Closed bparees closed 6 years ago
I suspect this it meant to be an admin thing, not a normal end user thing since most users don't actually see the output of the /v2/catalog request - just the platform does. So I'm guessing this URL is meant to be used by platform admins to do some kind of admin action on all of the instances/services that are related to the platform.
But perhaps @avade can weigh-in here.
@bparees , this explains what it is for. You're right though that servicebrokerapi should itself contain some information about what it's meant for.
I think some of that CF content could be added to the spec.
@bparees if the link @mcelep provided answers your question, then I will PR an update to the spec.
I find that explanation to be confusing - are those creds really meant to be shared with ALL CF users?
@shalako or @zrob - can you clarify the use case?
CF specific answer:
This value is how the broker requests to have an oauth client added to UAA. That client is used to allow service broker dashboards to use SSO with the UAA.
Given a broker has a UAA client and each service instance has an individualized service dashboard url. When a user goes to that dashboard url they can be redirected to the UAA login page for SSO to the dashboard. Now the user is signed in within the platform context and based on the permissions the user granted to the dashboard at sign in, the dashboard can apply permissions within the platform context. Remember that brokers don't have a concept of space/org, so it must ask CF for information regarding user permissions on a service instance.
thanks @zrob. So effectively it's information related to the configuration of service instance dashboard SSO via UAA.
@zrob so the CC currently takes the dashboard_client
in the response and creates a UAA client that the broker can use to verify tokens provided in the SSO flow? Does the token also contain the scopes of the CF user?
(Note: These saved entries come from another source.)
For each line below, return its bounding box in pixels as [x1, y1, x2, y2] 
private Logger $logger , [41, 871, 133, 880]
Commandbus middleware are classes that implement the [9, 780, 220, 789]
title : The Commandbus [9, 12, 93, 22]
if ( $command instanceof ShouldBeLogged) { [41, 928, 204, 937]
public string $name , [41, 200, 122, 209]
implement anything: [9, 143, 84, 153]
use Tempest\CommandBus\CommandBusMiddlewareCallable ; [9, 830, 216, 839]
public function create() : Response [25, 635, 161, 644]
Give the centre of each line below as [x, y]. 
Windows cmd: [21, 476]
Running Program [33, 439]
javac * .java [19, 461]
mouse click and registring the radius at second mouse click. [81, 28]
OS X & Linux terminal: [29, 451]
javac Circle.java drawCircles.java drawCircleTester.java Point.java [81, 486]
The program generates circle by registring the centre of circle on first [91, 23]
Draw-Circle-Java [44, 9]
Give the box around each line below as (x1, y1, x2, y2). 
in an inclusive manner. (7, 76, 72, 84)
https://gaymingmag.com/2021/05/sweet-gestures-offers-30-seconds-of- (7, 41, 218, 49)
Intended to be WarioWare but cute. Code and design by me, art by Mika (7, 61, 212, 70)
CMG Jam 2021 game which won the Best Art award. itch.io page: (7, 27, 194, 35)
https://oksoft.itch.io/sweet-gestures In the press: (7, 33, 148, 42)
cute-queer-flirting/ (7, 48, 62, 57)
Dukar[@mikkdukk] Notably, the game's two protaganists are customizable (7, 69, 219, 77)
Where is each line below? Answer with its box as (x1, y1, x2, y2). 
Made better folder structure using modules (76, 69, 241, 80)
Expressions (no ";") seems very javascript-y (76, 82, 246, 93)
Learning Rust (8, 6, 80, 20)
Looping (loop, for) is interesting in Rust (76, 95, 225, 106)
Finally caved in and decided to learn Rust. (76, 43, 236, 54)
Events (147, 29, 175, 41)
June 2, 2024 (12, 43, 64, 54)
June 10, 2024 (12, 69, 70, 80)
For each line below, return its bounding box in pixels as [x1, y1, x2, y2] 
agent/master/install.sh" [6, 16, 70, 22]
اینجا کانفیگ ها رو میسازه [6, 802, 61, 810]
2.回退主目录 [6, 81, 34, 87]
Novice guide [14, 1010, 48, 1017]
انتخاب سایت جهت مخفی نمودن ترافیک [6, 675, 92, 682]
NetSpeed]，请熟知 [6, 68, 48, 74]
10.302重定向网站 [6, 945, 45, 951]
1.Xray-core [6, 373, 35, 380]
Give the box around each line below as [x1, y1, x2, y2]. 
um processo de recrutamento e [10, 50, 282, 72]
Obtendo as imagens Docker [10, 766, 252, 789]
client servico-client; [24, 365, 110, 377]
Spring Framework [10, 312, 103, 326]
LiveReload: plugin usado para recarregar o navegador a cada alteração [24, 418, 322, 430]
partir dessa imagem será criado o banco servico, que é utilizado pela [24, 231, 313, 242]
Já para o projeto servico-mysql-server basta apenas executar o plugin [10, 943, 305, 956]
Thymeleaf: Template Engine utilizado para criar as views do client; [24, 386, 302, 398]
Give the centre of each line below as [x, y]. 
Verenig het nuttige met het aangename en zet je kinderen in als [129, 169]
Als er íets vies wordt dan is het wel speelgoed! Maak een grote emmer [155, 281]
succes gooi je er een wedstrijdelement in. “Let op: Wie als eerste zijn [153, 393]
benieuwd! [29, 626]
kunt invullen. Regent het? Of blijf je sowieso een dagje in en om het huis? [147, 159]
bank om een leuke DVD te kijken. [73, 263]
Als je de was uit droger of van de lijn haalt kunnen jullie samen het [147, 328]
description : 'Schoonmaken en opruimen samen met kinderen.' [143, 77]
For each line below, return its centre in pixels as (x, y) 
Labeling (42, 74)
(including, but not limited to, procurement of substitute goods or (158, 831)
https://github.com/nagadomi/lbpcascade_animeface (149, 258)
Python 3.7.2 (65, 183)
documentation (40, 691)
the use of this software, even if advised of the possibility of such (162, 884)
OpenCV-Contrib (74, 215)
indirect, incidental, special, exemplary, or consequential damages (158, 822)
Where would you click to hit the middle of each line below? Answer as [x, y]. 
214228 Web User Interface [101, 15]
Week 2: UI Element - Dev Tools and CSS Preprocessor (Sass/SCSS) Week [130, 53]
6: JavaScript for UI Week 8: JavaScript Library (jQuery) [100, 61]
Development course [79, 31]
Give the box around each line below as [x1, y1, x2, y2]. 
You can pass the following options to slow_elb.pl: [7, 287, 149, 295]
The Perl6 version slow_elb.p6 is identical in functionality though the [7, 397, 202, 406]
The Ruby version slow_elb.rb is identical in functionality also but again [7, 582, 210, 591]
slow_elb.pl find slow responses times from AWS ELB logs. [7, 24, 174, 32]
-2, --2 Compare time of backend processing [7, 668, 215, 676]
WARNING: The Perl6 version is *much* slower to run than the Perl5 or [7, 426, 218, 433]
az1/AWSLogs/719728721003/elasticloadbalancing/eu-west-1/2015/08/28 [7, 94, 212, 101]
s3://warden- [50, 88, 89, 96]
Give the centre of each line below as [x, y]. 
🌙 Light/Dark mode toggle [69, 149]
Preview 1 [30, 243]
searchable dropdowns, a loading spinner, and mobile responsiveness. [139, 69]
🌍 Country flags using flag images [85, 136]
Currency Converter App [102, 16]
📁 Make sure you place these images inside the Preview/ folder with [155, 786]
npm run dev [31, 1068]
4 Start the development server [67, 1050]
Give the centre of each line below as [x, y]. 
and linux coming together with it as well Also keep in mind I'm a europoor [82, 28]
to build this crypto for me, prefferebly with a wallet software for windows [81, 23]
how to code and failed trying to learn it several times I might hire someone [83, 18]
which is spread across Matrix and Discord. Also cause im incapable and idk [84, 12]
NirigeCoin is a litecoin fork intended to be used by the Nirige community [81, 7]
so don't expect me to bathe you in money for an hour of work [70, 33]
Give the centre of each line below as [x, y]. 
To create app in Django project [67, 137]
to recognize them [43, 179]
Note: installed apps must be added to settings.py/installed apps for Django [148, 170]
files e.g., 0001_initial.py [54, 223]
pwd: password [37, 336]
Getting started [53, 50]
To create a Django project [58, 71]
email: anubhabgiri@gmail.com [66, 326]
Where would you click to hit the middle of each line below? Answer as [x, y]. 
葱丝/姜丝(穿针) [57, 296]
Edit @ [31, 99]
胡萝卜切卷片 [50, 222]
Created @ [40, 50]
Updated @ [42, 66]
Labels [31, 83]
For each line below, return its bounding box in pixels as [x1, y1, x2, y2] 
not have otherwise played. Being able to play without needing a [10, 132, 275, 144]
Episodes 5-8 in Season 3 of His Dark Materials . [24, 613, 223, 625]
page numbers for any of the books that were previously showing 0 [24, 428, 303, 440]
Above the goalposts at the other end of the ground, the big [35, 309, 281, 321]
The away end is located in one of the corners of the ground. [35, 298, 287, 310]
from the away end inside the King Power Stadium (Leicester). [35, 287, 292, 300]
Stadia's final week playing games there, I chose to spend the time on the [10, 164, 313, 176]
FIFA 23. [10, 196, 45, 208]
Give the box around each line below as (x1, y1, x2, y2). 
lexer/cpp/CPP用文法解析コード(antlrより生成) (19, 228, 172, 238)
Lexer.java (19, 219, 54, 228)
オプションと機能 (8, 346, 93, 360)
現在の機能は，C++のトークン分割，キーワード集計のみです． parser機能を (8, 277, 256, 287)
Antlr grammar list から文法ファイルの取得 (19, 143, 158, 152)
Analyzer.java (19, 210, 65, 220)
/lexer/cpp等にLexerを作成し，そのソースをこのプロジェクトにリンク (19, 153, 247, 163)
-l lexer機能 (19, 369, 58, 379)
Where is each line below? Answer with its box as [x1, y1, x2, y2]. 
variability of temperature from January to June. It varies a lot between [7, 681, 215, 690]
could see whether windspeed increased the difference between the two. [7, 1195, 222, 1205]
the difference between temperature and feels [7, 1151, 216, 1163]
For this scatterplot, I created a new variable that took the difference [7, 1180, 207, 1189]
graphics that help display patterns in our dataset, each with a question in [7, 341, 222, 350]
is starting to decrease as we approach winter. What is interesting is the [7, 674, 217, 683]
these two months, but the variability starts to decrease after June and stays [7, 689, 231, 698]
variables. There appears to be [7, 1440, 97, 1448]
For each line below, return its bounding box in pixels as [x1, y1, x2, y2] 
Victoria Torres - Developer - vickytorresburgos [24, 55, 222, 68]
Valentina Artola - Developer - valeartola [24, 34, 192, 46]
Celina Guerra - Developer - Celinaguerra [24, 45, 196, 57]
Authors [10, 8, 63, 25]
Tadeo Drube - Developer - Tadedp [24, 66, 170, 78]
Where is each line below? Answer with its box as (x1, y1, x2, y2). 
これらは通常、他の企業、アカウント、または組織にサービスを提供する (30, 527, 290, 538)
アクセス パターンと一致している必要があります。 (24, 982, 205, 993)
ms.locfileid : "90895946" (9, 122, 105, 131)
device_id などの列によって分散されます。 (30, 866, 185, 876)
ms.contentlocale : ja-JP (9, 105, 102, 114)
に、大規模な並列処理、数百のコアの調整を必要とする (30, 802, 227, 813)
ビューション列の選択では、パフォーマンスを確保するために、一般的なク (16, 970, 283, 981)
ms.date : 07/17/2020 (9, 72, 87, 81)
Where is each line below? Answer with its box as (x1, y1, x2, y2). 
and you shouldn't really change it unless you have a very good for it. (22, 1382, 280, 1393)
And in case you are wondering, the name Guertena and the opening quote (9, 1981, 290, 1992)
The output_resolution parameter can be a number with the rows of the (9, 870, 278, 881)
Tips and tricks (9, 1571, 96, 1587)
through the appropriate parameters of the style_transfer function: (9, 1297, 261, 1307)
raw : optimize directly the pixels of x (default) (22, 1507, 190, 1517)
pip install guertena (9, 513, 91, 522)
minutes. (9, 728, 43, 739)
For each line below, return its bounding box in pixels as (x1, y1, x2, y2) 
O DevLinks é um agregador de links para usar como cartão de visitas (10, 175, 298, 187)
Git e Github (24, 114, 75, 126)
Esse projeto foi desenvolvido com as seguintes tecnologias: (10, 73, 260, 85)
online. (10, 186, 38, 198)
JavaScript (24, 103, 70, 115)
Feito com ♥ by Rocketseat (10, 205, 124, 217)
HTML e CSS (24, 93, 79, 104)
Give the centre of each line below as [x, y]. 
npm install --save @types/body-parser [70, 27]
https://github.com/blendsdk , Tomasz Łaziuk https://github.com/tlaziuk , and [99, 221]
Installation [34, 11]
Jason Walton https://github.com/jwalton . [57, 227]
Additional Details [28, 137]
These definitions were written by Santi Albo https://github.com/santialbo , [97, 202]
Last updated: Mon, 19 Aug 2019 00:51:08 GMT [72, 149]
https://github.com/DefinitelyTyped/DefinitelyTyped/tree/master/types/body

Think of the SSO flow you see when you use google or facebook to sign into some third party. The first time you sign in it asks you what things you'll allow the third party to see: ie email address, home address, make posts on user behalf. The same thing is true here, the dashboard can ask for the user to allow certain things, the user can say yes or no, then based on those choices the dashboard can act as the user up to the level of granted permission.
dashboard_client
has been moved to the CF Catalog Extensions section of the profile doc, so closing this
It's not entirely clear to me how https://github.com/openservicebrokerapi/servicebroker/blob/master/spec.md#dashboard-client-object- is intended to be used.
Since it is part of the catalog entry, and not a specific service instance, it would seem to assume that all service instances for a given catalog entry are going to share the same dashboard infrastructure, but that doesn't seem like a valid assumption.
Am I understanding the field(and implied limitations) correctly?